What the exercise asks: Quote the records that follow in full, leaving the pictures out.

Record excerpts:
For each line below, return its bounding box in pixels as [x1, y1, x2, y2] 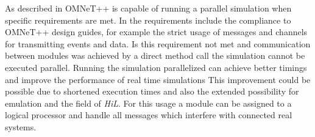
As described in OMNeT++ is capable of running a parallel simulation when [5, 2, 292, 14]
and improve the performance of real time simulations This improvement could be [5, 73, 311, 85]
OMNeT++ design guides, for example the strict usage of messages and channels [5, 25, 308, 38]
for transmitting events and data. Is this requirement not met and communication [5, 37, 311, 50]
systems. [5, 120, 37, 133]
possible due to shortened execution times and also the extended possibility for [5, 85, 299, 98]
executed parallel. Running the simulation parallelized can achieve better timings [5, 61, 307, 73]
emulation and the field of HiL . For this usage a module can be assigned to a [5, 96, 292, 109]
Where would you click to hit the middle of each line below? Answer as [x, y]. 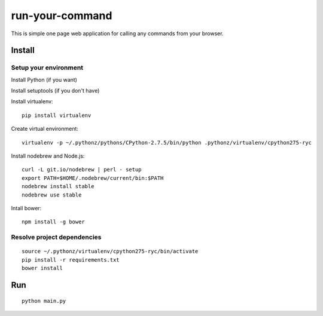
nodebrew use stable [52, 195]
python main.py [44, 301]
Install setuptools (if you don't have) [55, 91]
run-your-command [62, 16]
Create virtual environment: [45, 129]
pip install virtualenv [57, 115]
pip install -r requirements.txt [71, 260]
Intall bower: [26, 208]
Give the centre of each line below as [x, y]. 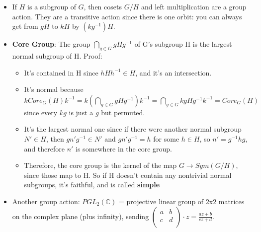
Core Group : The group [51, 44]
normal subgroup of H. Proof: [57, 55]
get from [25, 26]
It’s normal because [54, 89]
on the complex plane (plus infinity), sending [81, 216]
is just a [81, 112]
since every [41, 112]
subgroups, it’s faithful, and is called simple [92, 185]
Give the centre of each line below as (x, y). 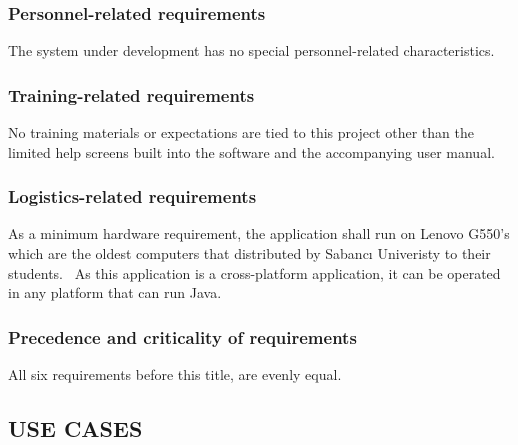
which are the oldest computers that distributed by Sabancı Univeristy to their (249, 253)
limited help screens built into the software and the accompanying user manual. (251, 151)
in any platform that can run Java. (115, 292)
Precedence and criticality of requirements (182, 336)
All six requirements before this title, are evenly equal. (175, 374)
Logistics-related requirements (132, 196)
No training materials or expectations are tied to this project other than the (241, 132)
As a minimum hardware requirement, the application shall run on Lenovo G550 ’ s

Response:
For each line below, return its bounding box in pixels as [x1, y1, x2, y2] 
As described in OMNeT++ is capable of running a parallel simulation when [5, 2, 292, 14]
and improve the performance of real time simulations This improvement could be [5, 73, 311, 85]
OMNeT++ design guides, for example the strict usage of messages and channels [5, 25, 308, 38]
for transmitting events and data. Is this requirement not met and communication [5, 37, 311, 50]
systems. [5, 120, 37, 133]
possible due to shortened execution times and also the extended possibility for [5, 85, 299, 98]
executed parallel. Running the simulation parallelized can achieve better timings [5, 61, 307, 73]
emulation and the field of HiL . For this usage a module can be assigned to a [5, 96, 292, 109]
Where would you click to hit the middle of each line below? Answer as [x, y]. 
nodebrew use stable [52, 195]
python main.py [44, 301]
Install setuptools (if you don't have) [55, 91]
run-your-command [62, 16]
Create virtual environment: [45, 129]
pip install virtualenv [57, 115]
pip install -r requirements.txt [71, 260]
Intall bower: [26, 208]
Give the centre of each line below as [x, y]. 
Core Group : The group [51, 44]
normal subgroup of H. Proof: [57, 55]
get from [25, 26]
It’s normal because [54, 89]
on the complex plane (plus infinity), sending [81, 216]
is just a [81, 112]
since every [41, 112]
subgroups, it’s faithful, and is called simple [92, 185]
Give the centre of each line below as (x, y). 
which are the oldest computers that distributed by Sabancı Univeristy to their (249, 253)
limited help screens built into the software and the accompanying user manual. (251, 151)
in any platform that can run Java. (115, 292)
Precedence and criticality of requirements (182, 336)
All six requirements before this title, are evenly equal. (175, 374)
Logistics-related requirements (132, 196)
No training materials or expectations are tied to this project other than the (241, 132)
As a minimum hardware requirement, the application shall run on Lenovo G550 ’ s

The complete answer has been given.